We’re in an age where there’s a hyper phobia for just about anything. Some of these fears seem ludicrous. But with time we have also become more aware. Something that may have seemed crazy several years ago now seems completely reasonable.

This leads us to the question: can you catch something from sharing a drink with someone? Your six-year-old self may not have been right about catching cooties from communal drinks, but sharing drinks can lead to the spread of certain illnesses and diseases.

two water bottles

Yes, you can catch something from sharing a drink.

Nowadays, everyone has a beverage within reach. And it’s great that there’s an increase in hydration awareness, but it’s also led to an increased opportunity to the spread of germs.

Whenever a drink is shared there is sure to be a transfer of salvia. And you probably consider yourself a generally clean and healthy person (and assume the same of the one you’re sharing a beverage with). But salivary transfer can lead to the spread of germs and viruses.

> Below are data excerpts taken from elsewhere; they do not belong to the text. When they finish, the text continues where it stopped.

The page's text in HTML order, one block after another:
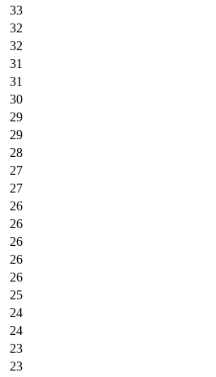
33
32
32
31
31
30
29
29
28
27
27
26
26
26
26
26
25
24
24
23
23
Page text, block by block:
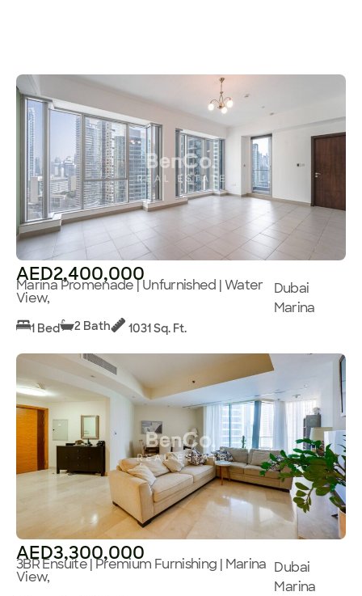
AED2,400,000
Marina Promenade | Unfurnished | Water
View,
Dubai
Marina
1 Bed 2 Bath 1031 Sq. Ft.
AED3,300,000
3BR Ensuite | Premium Furnishing | Marina
View,
Dubai
Marina
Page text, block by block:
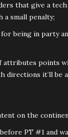
that give a
small penalty;
for being in party
points
directions it’ll be
on the
before PT #1 and
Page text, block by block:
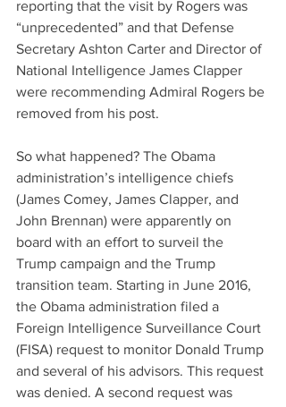
reporting that the visit by Rogers was
“unprecedented” and that Defense
Secretary Ashton Carter and Director of
National Intelligence James Clapper
were recommending Admiral Rogers be
removed from his post.
So what happened? The Obama
administration’s intelligence chiefs
(James Comey, James Clapper, and
John Brennan) were apparently on
board with an effort to surveil the
Trump campaign and the Trump
transition team. Starting in June 2016,
the Obama administration filed a
Foreign Intelligence Surveillance Court
(FISA) request to monitor Donald Trump
and several of his advisors. This request
was denied. A second request was
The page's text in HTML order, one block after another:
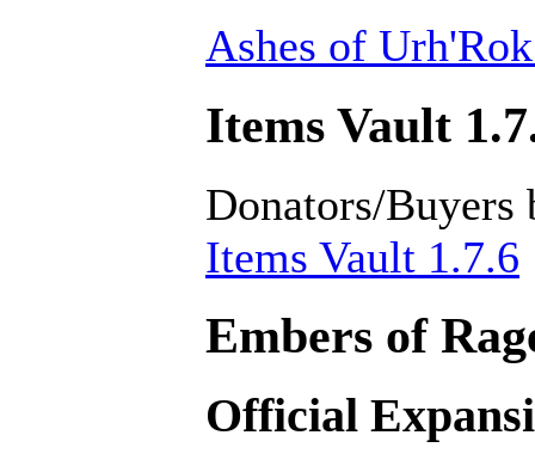
Ashes of
Items Vault
Donators/Buyers
Items Vault 1.7.6
Embers of
Official

The most common ailments to be transmitted via saliva are strep throat, the common cold, and mumps. Although rare, there’s also the possibility of meningitis. And even less common, but still a real possibility, cold sores, and mononucleosis (sometimes called the “kissing disease”) can be transferred through saliva.

The topic of what exactly can be transferred through shared utensils and drinking devices has been debated. And authoritative voices have argued against the possibility of certain diseases being transferred these means. But in a 2013 Huffington Post article, Dr. Thomas P. Connelly made an interesting observation. He notes a seemingly contradictory claim in the CDC’s HBV FAQ.

“The CDC says, “HBV is not spread through food or water, sharing eating utensils, breastfeeding, hugging, kissing, hand holding, coughing, or sneezing” (we can pretty much safely assume they mean water bottles there, too). But then, take a look on that page just a little above that statement — they say “HBV is transmitted through activities that involve percutaneous (i.e., puncture through the skin) or mucosal contact with infectious blood or body fluids (e.g., semen, saliva).” See it right there — saliva.

Then, a few lines down, they state the question: “How long does HBV survive outside the body?”, and they answer it with “HBV can survive outside the body at least seven days and still be capable of causing infection.”

See what’s going on there? They first say that no, it can’t be caused by sharing a fork (I’m obviously paraphrasing this), then they say but it’s in saliva and can live outside the body for seven days. So if the fork goes in your mouth, and the disease can be in saliva, and can live outside the body for seven days...

You know what that says to me? That says don’t share forks (or water bottles) with someone who has hepatitis B.”

don't share your drink

Know who’s sharing your drink

The possibility that disease can be spread through simply taking a swig of someone’s water may seem silly. In a world of “Oh, that looks good – mind if I have a sip?” sharing beverages can be an everyday occurrence. Dr. Connelly admits that this notion may be perceived as paranoia by some.

But I think his drink sharing philosophy would be wise to contemplate. The next time you consider sharing a drink, consider this (sexual preferences aside): would you kiss this person on the lips?

So get your own bottle and stop taking your friends!